Indeed, never mind Mr Knowles; seeing Mr Darcy confirmed that she was not ready to submit herself to any other man’s attentions. Which was unfortunate, considering that she had just agreed to meet one in the gallery tomorrow, and that not meeting him would give great offence to the lady who had suggested the arrangement as a favour to her. The thought of it set her heart off racing again. Why, oh why had she agreed to it?
“But?” her aunt pressed.
“But I do not know whether I like him well enough ,” she answered with some agitation. “And I cannot help but think that if I agree to spend more time with him, it is as good as saying I do like him, and that will only make him think he has leave to propose, and then I shall have to accept him regardless of my sentiments, because if I refuse any more offers of marriage, Mama will disown me.”
Mrs Gardiner chuckled lightly. “It is unfortunate that he did not express an interest in Kitty. She seemed quite taken with him.”
“Kitty is taken with everything in trousers.”
“Lizzy,” her aunt replied with a half-admonishing smile. “Your sister is under just as much pressure from your mother to marry. If she is going about the business more eagerly than you, who are we to cavil?”
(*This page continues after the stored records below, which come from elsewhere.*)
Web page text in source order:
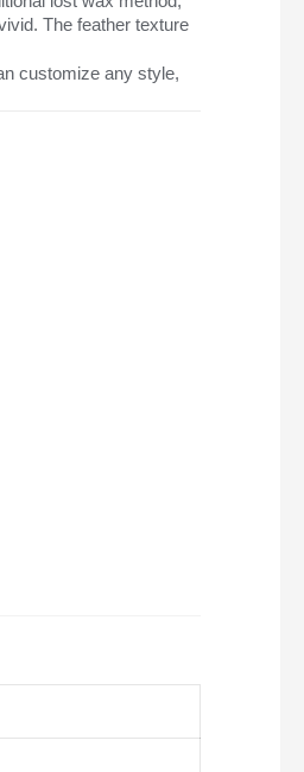
The feather texture
customize any style,
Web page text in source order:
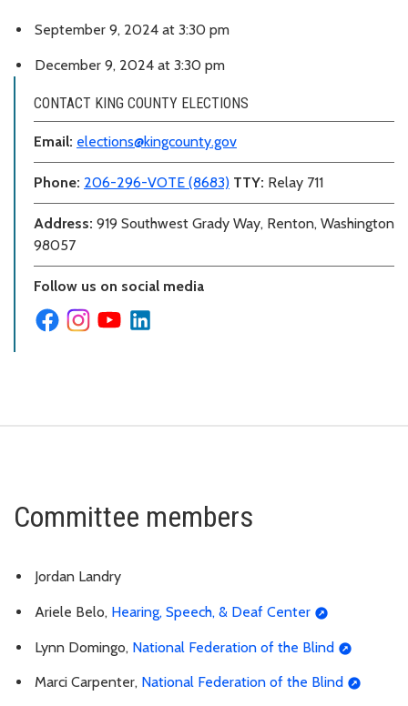
September 9, 2024 at 3:30 pm
December 9, 2024 at 3:30 pm
CONTACT KING COUNTY ELECTIONS
Email: elections@kingcounty.gov
Phone: 206-296-VOTE (8683) TTY: Relay 711
Address: 919 Southwest Grady Way, Renton, Washington
98057
Follow us on social media
Committee members
Jordan Landry
Ariele Belo, Hearing, Speech, & Deaf Center
Lynn Domingo, National Federation of the Blind
Marci Carpenter, National Federation of the Blind
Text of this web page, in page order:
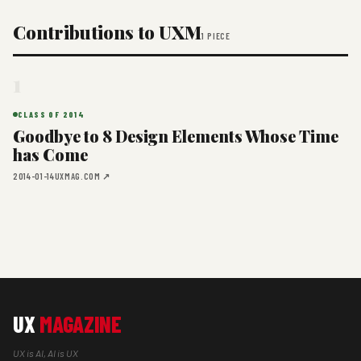
Contributions to UXM1 PIECE
CLASS OF 2014
Goodbye to 8 Design Elements Whose Time
has Come
2014-01-14UXMAG.COM ↗
UX MAGAZINE
UX is AI, AI is UX
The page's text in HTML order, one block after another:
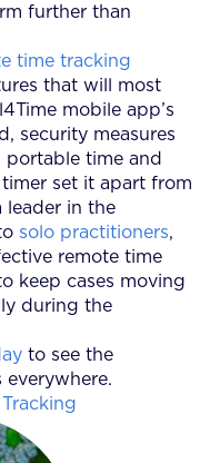
further than
time tracking
that will most
mobile app’s
security measures
portable time and
set it apart from
leader in the
solo practitioners,
remote time
keep cases moving
during the
to see the
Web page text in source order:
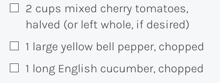
▢
2 cups mixed cherry tomatoes,
halved (or left whole, if desired)
▢1 large yellow bell pepper, chopped
▢1 long English cucumber, chopped
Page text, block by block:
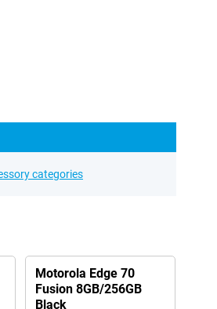
categories
Motorola Edge 70
Fusion 8GB/256GB
Black
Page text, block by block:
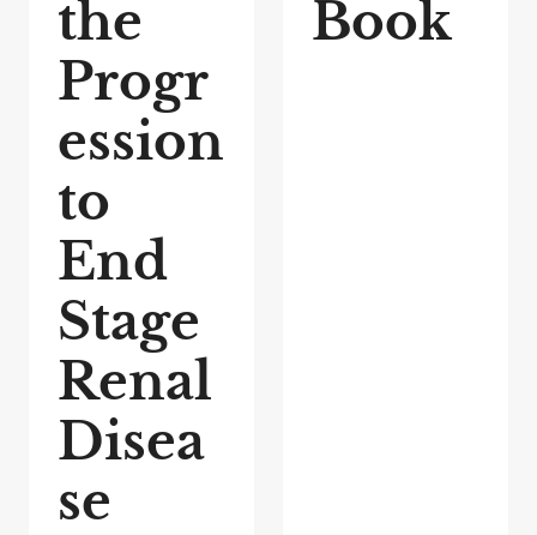
the
Progr
ession
to
End
Stage
Renal
Disea
se
Book
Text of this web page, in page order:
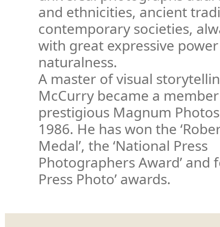
and ethnicities, ancient
contemporary societies,
with great expressive
naturalness.
A master of visual
McCurry became a
prestigious Magnum
1986. He has won the
Medal’, the ‘National Press
Photographers Award’ and
Press Photo’ awards.
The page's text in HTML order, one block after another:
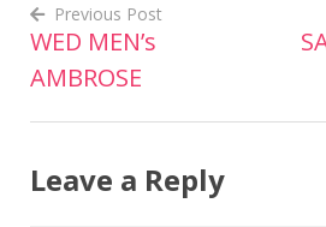
Post
navigation
Previous Post
WED MEN’s
AMBROSE
Leave a Reply

“Who indeed?” Elizabeth replied, a little distractedly, for an idea had occurred to her which, even if it could give no relief to her injured heart, might at least stop it from pounding, ten to the dozen, in her breast.
“Enough talk of troublesome men,” Mrs Gardiner said after another period of silence. “Let us put them all from our minds. What say you we enjoy a little shopping on our way home?”
Elizabeth agreed that she would like that very well and was reasonably happy with her success at concealing the fact that she thought about little else but men and their attendant troubles for the entirety of their excursion.